**Data for review:**
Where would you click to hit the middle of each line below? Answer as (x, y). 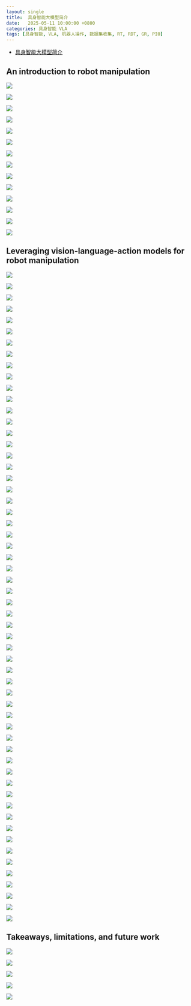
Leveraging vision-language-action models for (95, 251)
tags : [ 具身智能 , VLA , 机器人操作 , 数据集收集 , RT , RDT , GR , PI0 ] (85, 34)
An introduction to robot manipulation (78, 71)
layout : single (25, 12)
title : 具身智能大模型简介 (37, 17)
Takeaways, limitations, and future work (83, 937)
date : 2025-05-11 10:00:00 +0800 (51, 23)
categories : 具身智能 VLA (37, 29)
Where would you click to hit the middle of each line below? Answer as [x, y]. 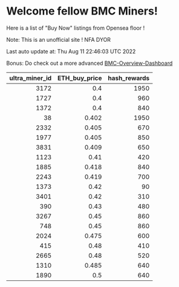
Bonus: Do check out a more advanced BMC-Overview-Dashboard [89, 63]
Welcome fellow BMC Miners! [82, 11]
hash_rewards [129, 78]
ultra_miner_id [31, 78]
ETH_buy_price [80, 78]
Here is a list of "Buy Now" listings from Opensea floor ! [76, 28]
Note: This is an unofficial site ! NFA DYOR [58, 39]
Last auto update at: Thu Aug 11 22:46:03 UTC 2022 [71, 51]
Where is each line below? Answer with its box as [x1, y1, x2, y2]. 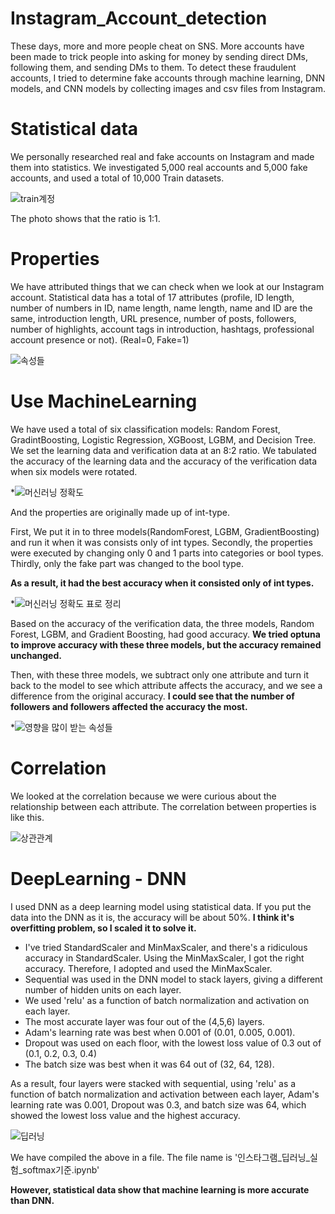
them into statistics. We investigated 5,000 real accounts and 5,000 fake [10, 161, 308, 173]
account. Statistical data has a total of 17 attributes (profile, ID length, [10, 291, 295, 303]
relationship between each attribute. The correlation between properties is [10, 800, 317, 812]
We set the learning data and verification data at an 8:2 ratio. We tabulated [10, 444, 317, 456]
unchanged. [10, 649, 62, 661]
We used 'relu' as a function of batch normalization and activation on [24, 994, 310, 1006]
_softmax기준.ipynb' [18, 1163, 100, 1176]
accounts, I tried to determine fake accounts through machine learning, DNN [10, 72, 326, 84]
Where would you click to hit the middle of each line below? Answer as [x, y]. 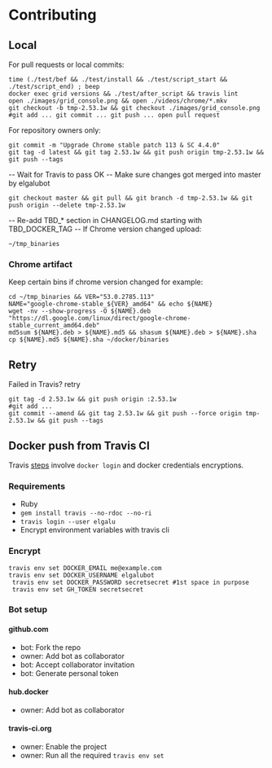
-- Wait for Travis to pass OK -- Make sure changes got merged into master [135, 174]
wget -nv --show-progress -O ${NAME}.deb [80, 311]
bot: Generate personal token [69, 673]
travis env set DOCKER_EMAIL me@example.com [85, 568]
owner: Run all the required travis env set [92, 756]
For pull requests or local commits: [66, 64]
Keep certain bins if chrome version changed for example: [106, 282]
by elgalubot [29, 183]
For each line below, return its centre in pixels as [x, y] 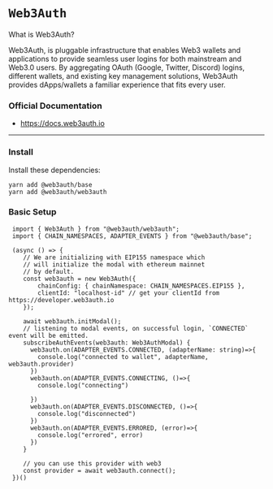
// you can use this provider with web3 [92, 463]
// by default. [49, 271]
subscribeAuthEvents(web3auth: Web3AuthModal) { [107, 343]
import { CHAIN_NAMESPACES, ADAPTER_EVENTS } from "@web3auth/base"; [132, 236]
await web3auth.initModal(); [72, 321]
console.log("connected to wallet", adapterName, [123, 357]
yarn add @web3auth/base [50, 184]
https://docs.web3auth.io [63, 123]
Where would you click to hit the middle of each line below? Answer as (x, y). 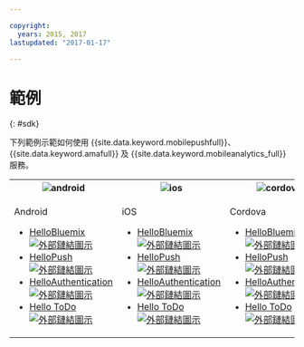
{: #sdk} (24, 124)
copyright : (30, 25)
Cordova (248, 212)
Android (31, 212)
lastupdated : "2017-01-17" (60, 43)
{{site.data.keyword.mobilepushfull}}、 (163, 142)
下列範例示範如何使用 (49, 142)
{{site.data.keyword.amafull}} (64, 154)
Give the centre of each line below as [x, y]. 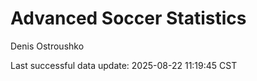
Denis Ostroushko [47, 46]
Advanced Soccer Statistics [128, 18]
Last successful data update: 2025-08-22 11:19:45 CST [124, 65]
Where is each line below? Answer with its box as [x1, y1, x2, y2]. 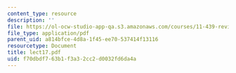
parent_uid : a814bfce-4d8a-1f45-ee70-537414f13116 [7, 36, 159, 43]
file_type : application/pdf [7, 29, 90, 37]
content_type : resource [7, 10, 77, 17]
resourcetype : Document [7, 42, 77, 49]
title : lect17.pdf [7, 49, 61, 56]
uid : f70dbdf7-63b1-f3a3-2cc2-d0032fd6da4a [7, 56, 137, 63]
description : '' [7, 17, 55, 24]
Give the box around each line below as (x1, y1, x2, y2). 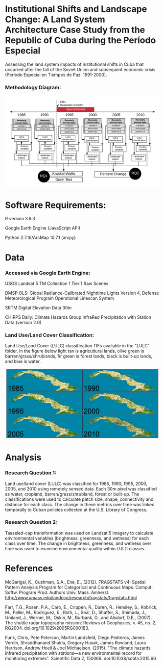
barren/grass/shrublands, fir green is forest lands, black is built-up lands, (5, 353, 153, 359)
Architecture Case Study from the (5, 25, 145, 35)
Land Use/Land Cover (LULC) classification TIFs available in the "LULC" (5, 343, 150, 349)
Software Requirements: (5, 200, 106, 210)
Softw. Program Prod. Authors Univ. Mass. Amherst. (5, 589, 110, 595)
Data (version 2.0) (5, 319, 42, 325)
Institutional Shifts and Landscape (5, 3, 147, 15)
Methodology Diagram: (5, 84, 61, 91)
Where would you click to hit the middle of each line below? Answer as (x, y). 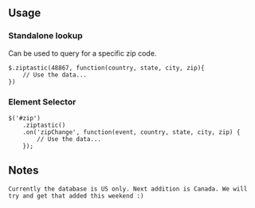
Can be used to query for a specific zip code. (82, 53)
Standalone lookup (46, 36)
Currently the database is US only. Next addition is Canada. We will (128, 189)
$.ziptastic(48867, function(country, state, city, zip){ (106, 68)
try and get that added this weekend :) (76, 196)
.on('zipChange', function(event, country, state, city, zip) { (131, 132)
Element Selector (42, 101)
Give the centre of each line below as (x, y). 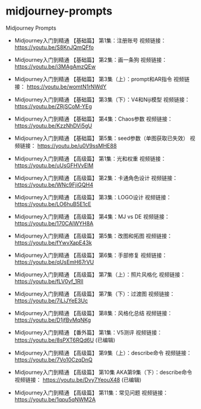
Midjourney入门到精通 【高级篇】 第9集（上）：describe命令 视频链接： (103, 353)
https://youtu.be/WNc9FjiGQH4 (54, 185)
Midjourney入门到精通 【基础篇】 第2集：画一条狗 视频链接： (91, 59)
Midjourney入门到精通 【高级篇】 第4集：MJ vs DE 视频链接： (92, 216)
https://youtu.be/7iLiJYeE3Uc (51, 301)
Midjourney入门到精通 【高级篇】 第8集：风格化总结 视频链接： (94, 313)
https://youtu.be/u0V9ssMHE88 (77, 145)
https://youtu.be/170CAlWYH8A (54, 223)

**Work instruction:**
Repeat exactly the lines from the first line of the records above through the line containing "Keep certain bins", leaving out the pictures.

**Written answer:**
Where would you click to hit the middle of each line below? Answer as (x, y). 
Leveraging vision-language-action models for (95, 251)
tags : [ 具身智能 , VLA , 机器人操作 , 数据集收集 , RT , RDT , GR , PI0 ] (85, 34)
An introduction to robot manipulation (78, 71)
layout : single (25, 12)
title : 具身智能大模型简介 (37, 17)
Takeaways, limitations, and future work (83, 937)
date : 2025-05-11 10:00:00 +0800 (51, 23)
categories : 具身智能 VLA (37, 29)
Where would you click to hit the middle of each line below? Answer as [x, y]. 
Bonus: Do check out a more advanced BMC-Overview-Dashboard [89, 63]
Welcome fellow BMC Miners! [82, 11]
hash_rewards [129, 78]
ultra_miner_id [31, 78]
ETH_buy_price [80, 78]
Here is a list of "Buy Now" listings from Opensea floor ! [76, 28]
Note: This is an unofficial site ! NFA DYOR [58, 39]
Last auto update at: Thu Aug 11 22:46:03 UTC 2022 [71, 51]
Where is each line below? Answer with its box as [x1, y1, x2, y2]. 
them into statistics. We investigated 5,000 real accounts and 5,000 fake [10, 161, 308, 173]
account. Statistical data has a total of 17 attributes (profile, ID length, [10, 291, 295, 303]
relationship between each attribute. The correlation between properties is [10, 800, 317, 812]
We set the learning data and verification data at an 8:2 ratio. We tabulated [10, 444, 317, 456]
unchanged. [10, 649, 62, 661]
We used 'relu' as a function of batch normalization and activation on [24, 994, 310, 1006]
_softmax기준.ipynb' [18, 1163, 100, 1176]
accounts, I tried to determine fake accounts through machine learning, DNN [10, 72, 326, 84]
Where would you click to hit the middle of each line below? Answer as [x, y]. 
-- Wait for Travis to pass OK -- Make sure changes got merged into master [135, 174]
wget -nv --show-progress -O ${NAME}.deb [80, 311]
bot: Generate personal token [69, 673]
travis env set DOCKER_EMAIL me@example.com [85, 568]
owner: Run all the required travis env set [92, 756]
For pull requests or local commits: [66, 64]
Keep certain bins if chrome version changed for example: [106, 282]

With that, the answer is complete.